Charlie opened and closed his mouth but remained silent before he nodded solemnly, accepting the truth I think he's always known. Deciding the Jacob portion of our conversation was finally at an end, I steered him back to our earlier discussion. "Anyway, I promise to find some balance," I vowed, "but it will most likely be with Angela and Ben, maybe a few other kids from school. I think Jacob needs to find his own balance with his friends, and maybe try to meet some girls his own age. He shouldn't be so attached to me, especially not with me leaving soon."
"Yeah, I guess you're right," Charlie agreed reluctantly. "I'm glad you're going to work at keeping a balance, Bella. You've got some mail," Charlie said, closing the subject with no attempt at subtlety. "It's by the stove."
I didn't move, my thoughts drifting to the near future. It was most likely junk mail; I'd just gotten a package from my mom yesterday and I wasn't expecting anything else.
Charlie shoved his chair away from the table and stretched as he got to his feet.
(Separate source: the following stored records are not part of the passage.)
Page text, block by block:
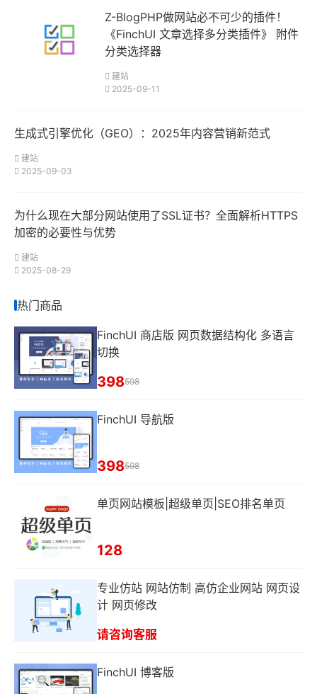
Z-BlogPHP做网站必不可少的插件！
《FinchUI 文章选择多分类插件》 附件
分类选择器
建站
2025-09-11
生成式引擎优化（GEO）：2025年内容营销新范式
建站
2025-09-03
为什么现在大部分网站使用了SSL证书？全面解析HTTPS
加密的必要性与优势
建站
2025-08-29
热门商品
FinchUI 商店版 网页数据结构化 多语言
切换
398598
FinchUI 导航版
398598
单页网站模板|超级单页|SEO排名单页
128
专业仿站 网站仿制 高仿企业网站 网页设
计 网页修改
请咨询客服
FinchUI 博客版
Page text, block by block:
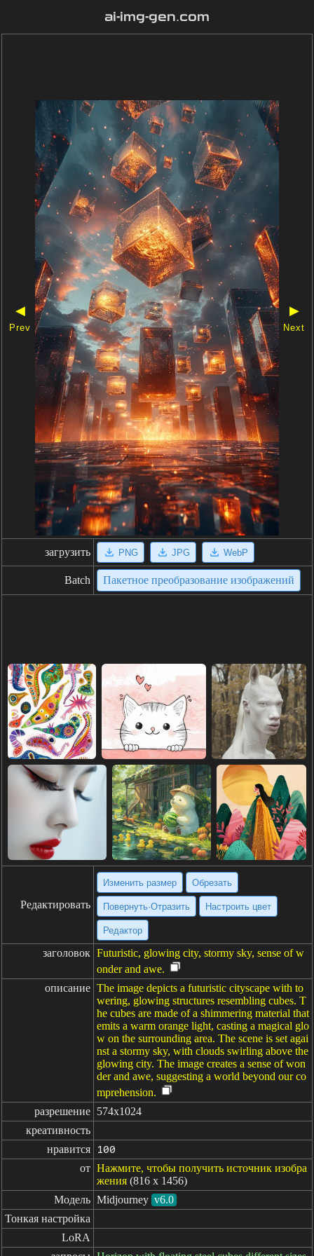
ai-img-gen.com
◀
Prev
▶
Next
загрузить PNG JPG WebP
Batch Пакетное преобразование изображений
Редактировать
Изменить размер Обрезать
Повернуть·Отразить Настроить цвет
Редактор
заголовок Futuristic, glowing city, stormy sky, sense of w
onder and awe.
описание The image depicts a futuristic cityscape with to
wering, glowing structures resembling cubes. T
he cubes are made of a shimmering material that
emits a warm orange light, casting a magical glo
w on the surrounding area. The scene is set agai
nst a stormy sky, with clouds swirling above the
glowing city. The image creates a sense of won
der and awe, suggesting a world beyond our co
mprehension.
разрешение 574x1024
креативность
нравится
100
от Нажмите, чтобы получить источник изобра
жения (816 x 1456)
Модель Midjourney v6.0
Тонкая настройка
LoRA
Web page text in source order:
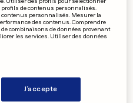
de contenus personnalisés.
personnalisés. Mesurer la
des contenus. Comprendre
combinaisons de données provenant
les services. Utiliser des données
J'accepte
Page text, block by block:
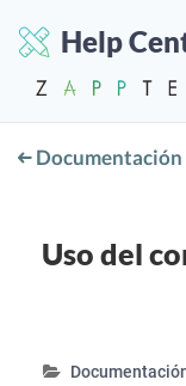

He took his plate to the sink, but before he turned the water on to rinse it, he paused to toss a thick envelope at me. The letter skidded across the table and thunked into my elbow.
"Er, thanks," I muttered, puzzled by his pushiness. Then I saw the return address—the letter was from the University of Alaska Southeast. "That was quick. I guess I missed the deadline on that one, too."
I flipped the envelope over and then glared up at him. "It's open."
"I was curious."
"I'm shocked, Sheriff. That's a federal crime."
"Oh, just read it."
I pulled out the letter, and a folded schedule of courses.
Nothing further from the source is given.